Source material -
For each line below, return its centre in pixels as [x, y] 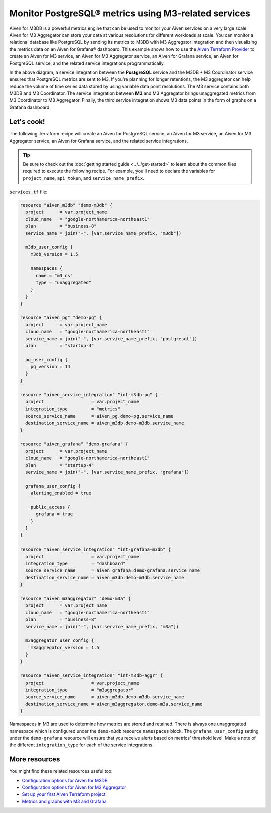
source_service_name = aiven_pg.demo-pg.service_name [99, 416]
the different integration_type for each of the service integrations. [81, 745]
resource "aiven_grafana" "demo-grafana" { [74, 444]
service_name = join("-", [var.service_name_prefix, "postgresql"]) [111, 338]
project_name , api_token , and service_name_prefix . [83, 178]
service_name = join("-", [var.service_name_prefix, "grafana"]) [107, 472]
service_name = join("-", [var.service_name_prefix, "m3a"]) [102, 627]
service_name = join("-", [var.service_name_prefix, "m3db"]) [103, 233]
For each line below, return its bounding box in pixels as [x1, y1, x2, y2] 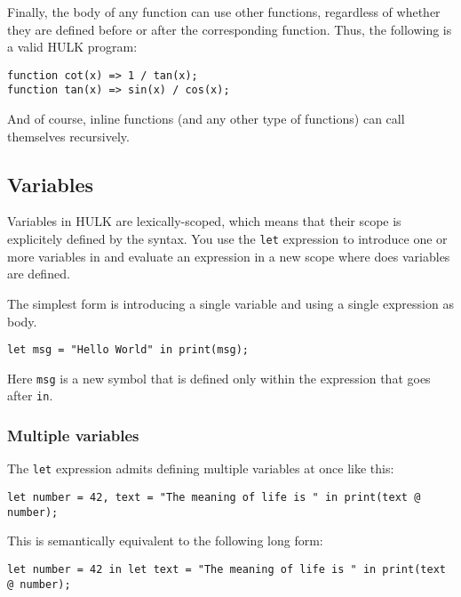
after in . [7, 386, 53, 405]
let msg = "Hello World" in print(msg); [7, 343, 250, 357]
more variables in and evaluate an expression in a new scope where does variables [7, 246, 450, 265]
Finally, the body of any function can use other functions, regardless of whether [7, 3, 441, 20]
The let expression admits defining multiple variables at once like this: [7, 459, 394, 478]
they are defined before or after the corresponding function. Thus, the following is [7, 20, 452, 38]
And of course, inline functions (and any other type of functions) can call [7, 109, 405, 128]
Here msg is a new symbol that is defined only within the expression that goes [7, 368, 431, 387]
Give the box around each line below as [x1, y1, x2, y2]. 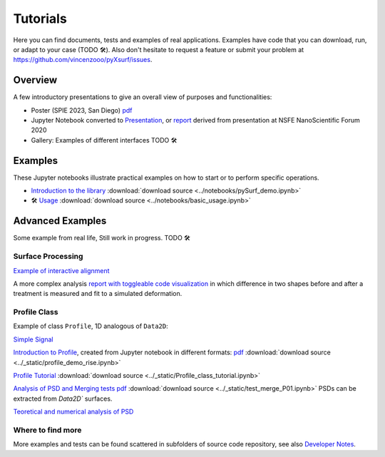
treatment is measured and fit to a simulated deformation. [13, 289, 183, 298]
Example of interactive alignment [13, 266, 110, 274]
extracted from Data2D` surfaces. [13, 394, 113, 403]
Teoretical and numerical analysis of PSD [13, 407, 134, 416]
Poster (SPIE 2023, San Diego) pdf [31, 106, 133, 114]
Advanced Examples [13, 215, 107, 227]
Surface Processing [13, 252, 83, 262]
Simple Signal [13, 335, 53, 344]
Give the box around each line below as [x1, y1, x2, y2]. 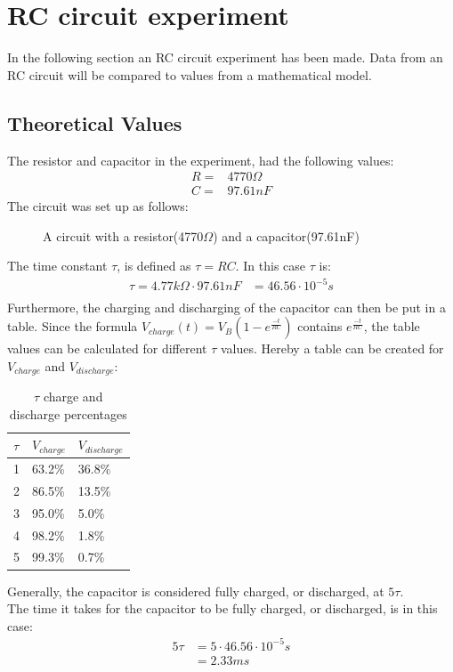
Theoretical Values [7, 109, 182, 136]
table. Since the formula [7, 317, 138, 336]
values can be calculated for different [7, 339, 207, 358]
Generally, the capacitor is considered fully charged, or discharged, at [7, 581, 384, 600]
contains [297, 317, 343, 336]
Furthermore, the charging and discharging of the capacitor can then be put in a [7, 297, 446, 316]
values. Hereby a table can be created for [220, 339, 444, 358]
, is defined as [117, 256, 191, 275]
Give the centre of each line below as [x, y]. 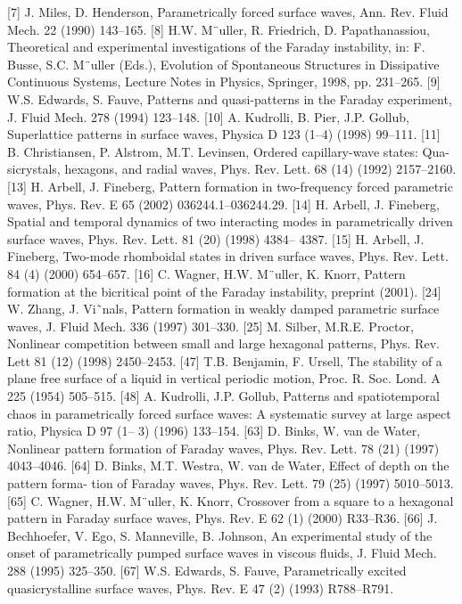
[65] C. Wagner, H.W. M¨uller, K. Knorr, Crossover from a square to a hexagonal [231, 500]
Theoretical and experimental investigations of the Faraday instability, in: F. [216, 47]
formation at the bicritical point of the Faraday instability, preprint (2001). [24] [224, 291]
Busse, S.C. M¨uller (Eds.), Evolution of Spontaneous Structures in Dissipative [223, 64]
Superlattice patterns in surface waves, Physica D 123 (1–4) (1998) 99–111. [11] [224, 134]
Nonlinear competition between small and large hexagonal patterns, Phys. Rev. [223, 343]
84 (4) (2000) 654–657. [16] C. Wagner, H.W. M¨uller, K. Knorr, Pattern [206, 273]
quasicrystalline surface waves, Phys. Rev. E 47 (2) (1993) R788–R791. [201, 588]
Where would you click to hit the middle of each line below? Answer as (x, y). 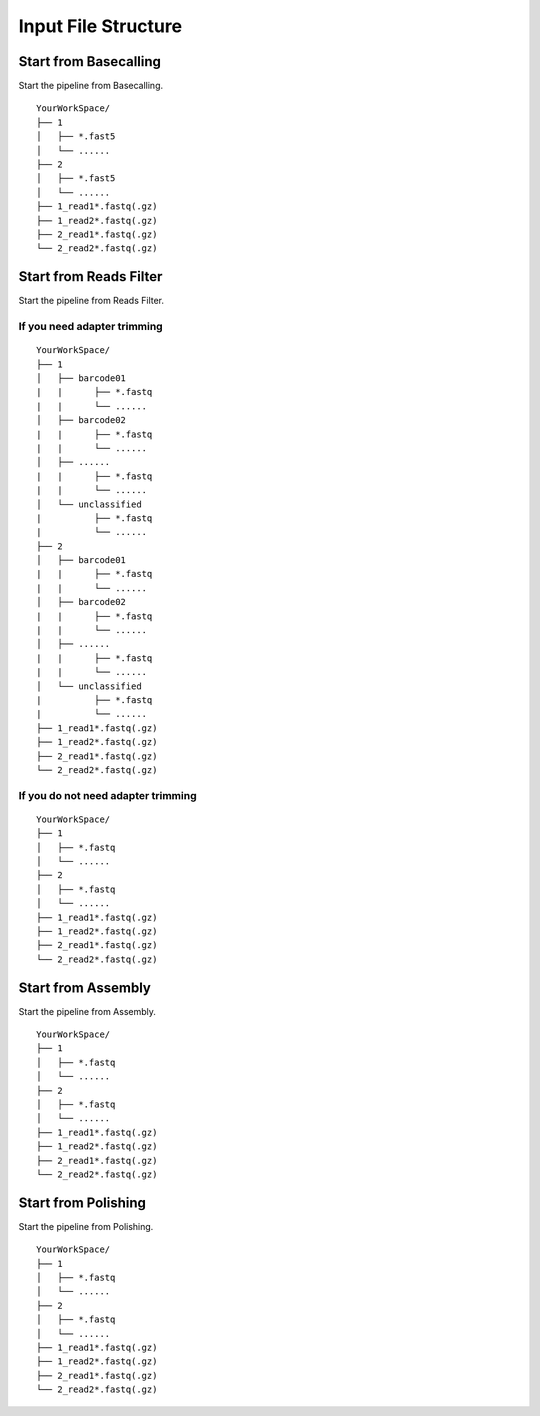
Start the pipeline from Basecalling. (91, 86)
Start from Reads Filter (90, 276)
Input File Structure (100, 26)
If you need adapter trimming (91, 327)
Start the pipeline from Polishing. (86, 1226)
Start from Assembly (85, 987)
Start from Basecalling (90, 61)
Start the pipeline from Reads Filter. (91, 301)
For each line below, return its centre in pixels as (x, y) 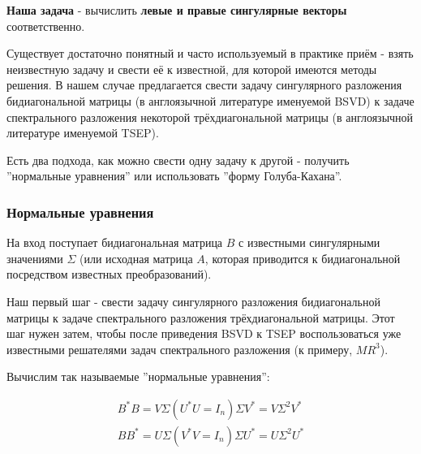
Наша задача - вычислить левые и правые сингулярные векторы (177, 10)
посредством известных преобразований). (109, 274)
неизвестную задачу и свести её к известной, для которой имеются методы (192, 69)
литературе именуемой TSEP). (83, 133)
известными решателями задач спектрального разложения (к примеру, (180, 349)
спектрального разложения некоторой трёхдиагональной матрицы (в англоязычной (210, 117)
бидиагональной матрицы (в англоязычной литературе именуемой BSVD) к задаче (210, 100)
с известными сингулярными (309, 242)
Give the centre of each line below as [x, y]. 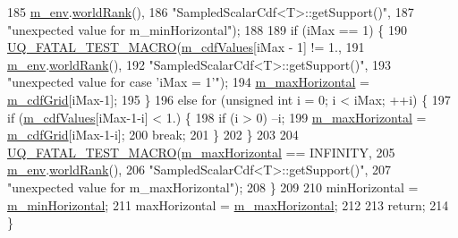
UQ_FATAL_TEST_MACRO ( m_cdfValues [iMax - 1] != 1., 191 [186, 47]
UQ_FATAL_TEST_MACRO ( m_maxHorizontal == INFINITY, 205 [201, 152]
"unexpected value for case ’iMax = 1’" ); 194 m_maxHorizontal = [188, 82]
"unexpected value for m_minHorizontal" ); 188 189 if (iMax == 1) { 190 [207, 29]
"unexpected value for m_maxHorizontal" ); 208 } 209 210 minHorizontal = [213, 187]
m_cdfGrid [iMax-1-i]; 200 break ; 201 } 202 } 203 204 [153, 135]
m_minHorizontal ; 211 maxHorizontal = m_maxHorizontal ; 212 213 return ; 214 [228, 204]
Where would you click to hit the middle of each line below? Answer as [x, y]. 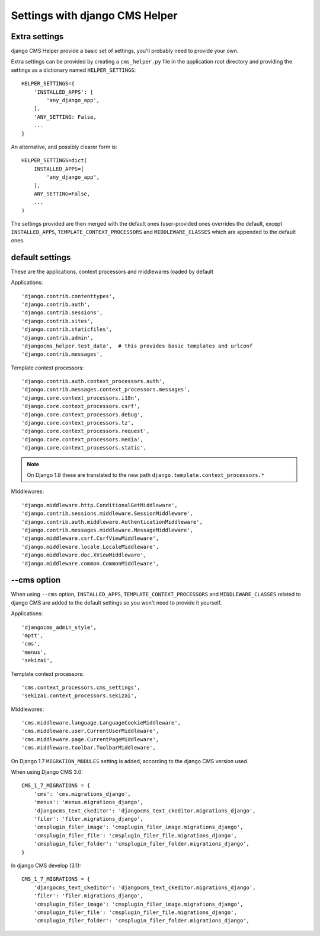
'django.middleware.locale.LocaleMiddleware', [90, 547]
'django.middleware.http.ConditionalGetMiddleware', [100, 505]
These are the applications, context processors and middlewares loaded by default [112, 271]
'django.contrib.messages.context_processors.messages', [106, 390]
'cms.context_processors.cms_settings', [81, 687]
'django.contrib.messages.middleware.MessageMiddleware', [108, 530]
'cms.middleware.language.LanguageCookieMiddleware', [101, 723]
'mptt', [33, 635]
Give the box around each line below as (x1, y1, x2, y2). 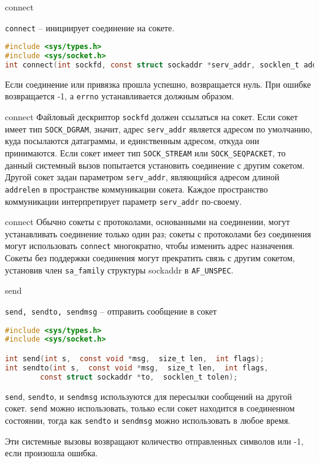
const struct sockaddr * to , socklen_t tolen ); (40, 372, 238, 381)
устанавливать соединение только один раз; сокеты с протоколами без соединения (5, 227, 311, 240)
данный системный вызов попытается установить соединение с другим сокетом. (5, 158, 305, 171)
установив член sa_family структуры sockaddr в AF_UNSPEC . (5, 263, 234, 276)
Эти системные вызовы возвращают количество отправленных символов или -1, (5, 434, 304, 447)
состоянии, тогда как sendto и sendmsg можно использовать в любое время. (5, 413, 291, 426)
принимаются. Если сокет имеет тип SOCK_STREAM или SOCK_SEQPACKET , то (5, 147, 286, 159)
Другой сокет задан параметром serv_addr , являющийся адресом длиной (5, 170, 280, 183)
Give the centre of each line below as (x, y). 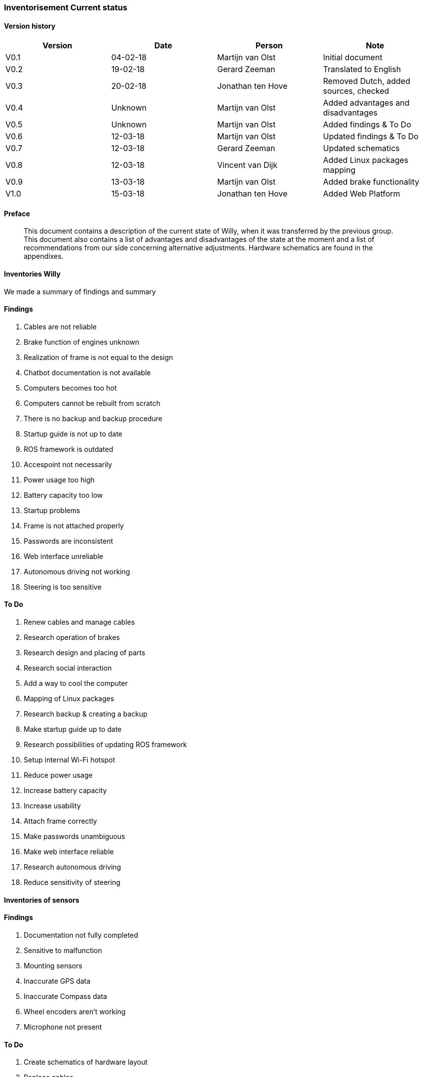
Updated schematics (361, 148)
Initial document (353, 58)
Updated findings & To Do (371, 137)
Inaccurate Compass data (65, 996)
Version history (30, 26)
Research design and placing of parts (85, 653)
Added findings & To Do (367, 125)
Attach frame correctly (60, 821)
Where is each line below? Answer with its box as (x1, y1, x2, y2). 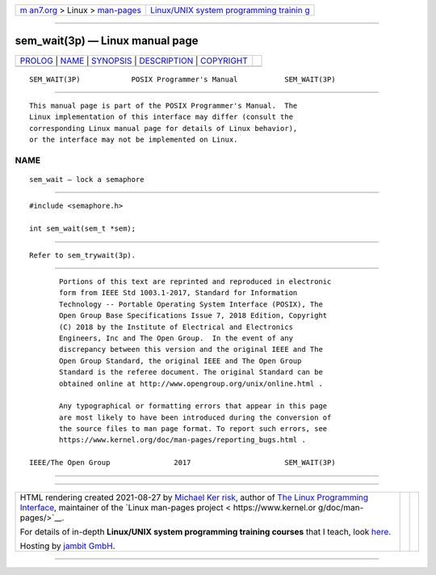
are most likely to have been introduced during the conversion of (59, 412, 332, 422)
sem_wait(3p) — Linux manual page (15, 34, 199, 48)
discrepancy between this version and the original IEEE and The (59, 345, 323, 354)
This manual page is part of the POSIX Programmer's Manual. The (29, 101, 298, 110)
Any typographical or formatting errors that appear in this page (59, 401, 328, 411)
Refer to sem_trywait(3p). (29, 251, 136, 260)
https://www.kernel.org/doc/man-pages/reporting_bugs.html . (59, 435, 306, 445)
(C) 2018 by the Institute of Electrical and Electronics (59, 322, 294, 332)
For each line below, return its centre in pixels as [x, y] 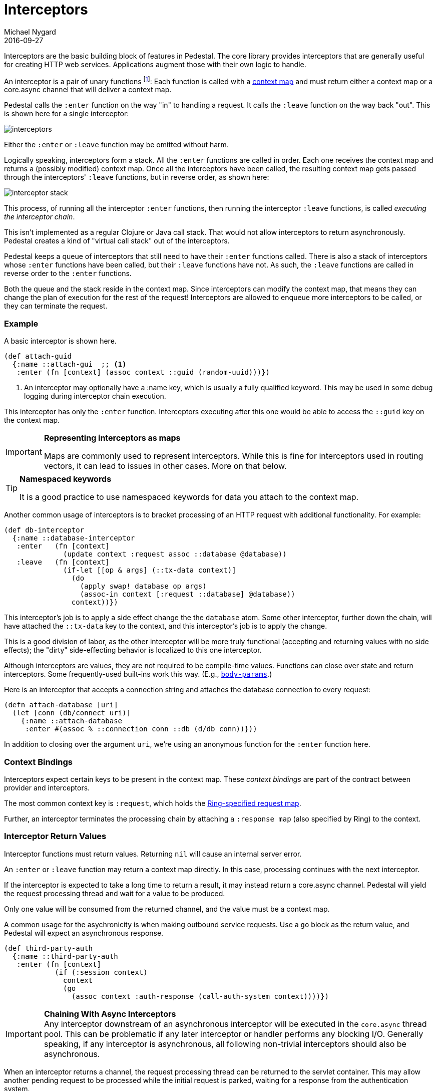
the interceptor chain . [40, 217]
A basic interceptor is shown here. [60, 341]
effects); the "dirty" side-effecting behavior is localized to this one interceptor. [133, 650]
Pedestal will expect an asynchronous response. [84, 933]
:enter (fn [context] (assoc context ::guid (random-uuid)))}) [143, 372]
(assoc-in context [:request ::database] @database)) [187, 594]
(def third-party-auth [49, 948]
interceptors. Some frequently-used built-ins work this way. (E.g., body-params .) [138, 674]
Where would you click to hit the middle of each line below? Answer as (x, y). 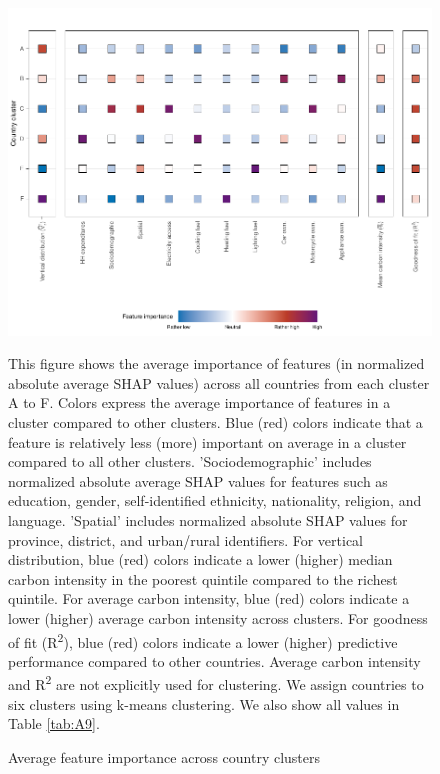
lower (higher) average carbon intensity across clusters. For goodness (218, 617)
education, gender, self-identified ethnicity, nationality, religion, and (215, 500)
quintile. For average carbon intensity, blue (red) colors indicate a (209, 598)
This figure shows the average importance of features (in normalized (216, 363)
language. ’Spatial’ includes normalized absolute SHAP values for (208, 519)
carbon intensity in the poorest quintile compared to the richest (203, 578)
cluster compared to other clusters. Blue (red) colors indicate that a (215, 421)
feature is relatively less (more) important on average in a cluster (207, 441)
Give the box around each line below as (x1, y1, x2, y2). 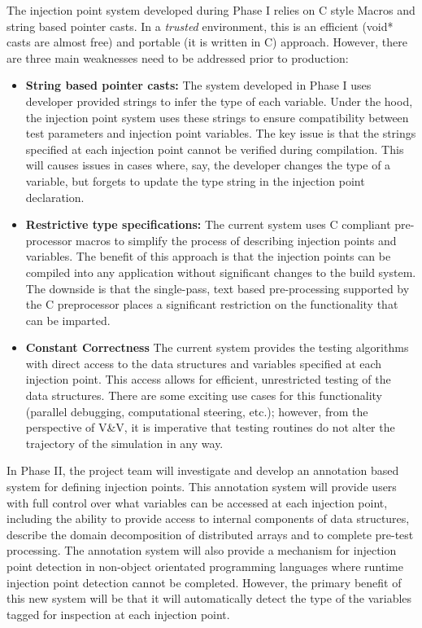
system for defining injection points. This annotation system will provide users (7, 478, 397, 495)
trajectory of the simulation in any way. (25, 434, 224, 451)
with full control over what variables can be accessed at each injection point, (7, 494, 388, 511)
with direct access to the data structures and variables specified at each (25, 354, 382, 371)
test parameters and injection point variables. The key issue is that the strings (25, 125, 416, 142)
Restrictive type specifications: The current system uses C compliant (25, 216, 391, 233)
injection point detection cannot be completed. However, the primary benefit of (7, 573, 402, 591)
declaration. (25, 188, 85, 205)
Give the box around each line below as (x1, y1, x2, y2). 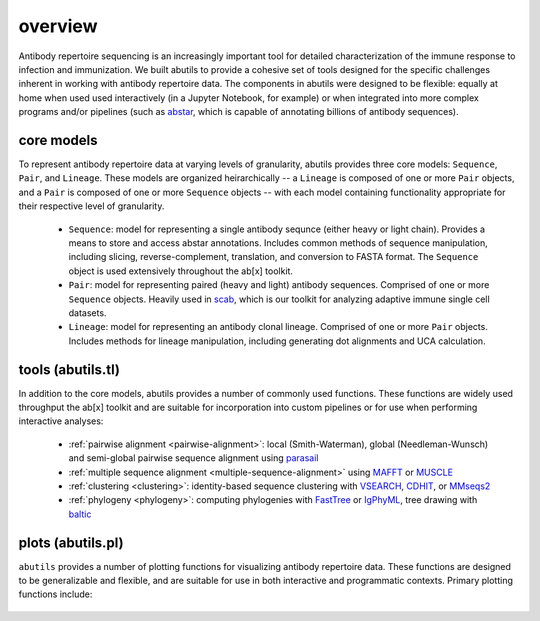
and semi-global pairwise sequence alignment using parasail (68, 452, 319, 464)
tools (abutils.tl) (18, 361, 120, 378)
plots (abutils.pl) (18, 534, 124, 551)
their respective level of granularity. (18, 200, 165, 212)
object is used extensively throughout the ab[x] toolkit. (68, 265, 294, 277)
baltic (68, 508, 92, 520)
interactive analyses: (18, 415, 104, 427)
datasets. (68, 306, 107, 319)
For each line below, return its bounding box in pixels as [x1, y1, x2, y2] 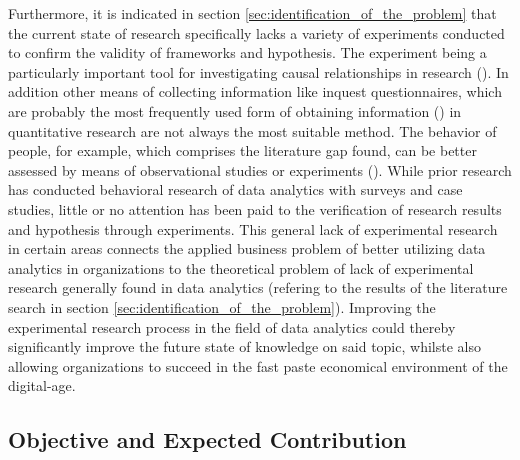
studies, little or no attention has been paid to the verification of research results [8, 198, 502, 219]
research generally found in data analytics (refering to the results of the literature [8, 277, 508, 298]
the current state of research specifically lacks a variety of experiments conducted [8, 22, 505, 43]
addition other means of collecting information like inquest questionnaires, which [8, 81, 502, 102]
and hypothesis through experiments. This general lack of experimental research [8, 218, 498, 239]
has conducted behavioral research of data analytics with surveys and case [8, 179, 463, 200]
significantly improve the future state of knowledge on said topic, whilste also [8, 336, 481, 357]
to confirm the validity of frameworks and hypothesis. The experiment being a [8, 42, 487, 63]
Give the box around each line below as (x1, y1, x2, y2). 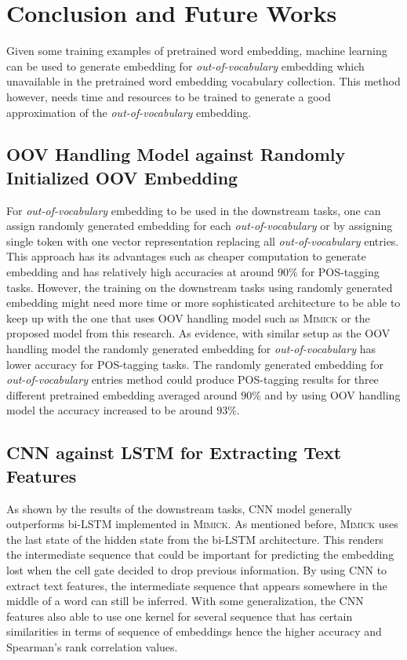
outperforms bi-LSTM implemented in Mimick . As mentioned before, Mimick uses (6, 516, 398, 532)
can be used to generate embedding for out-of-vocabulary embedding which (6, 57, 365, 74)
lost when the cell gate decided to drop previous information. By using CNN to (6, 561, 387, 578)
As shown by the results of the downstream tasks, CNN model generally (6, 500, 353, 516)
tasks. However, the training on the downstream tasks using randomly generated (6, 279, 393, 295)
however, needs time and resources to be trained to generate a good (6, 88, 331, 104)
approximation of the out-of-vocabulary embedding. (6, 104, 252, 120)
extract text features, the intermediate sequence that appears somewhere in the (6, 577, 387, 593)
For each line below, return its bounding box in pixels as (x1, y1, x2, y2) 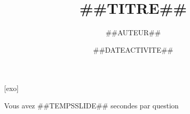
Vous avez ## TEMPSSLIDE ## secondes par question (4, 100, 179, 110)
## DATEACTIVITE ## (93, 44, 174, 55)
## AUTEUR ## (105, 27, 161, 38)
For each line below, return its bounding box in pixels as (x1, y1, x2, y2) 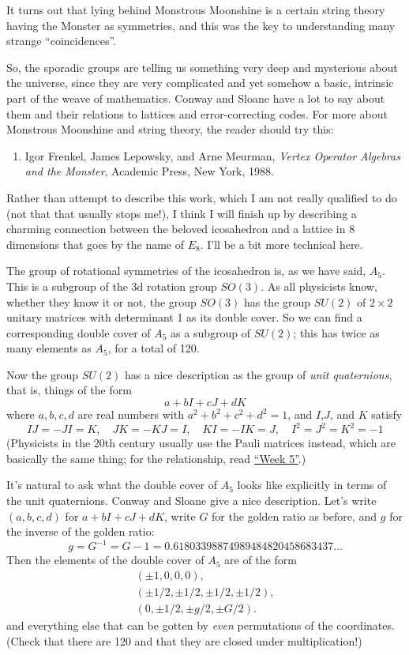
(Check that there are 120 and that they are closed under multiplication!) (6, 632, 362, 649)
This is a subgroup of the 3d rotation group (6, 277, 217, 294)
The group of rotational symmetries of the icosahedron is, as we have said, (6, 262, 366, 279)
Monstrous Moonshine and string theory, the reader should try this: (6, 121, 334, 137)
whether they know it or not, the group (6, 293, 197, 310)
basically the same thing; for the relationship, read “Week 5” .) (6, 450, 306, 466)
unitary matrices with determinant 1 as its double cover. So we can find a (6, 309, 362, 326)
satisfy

Problem statement -
Where a line in the entries holds "instability", copy that line.

Output for this exercise -
Theoretical and experimental investigations of the Faraday instability, in: F. [216, 47]
formation at the bicritical point of the Faraday instability, preprint (2001). [24] [224, 291]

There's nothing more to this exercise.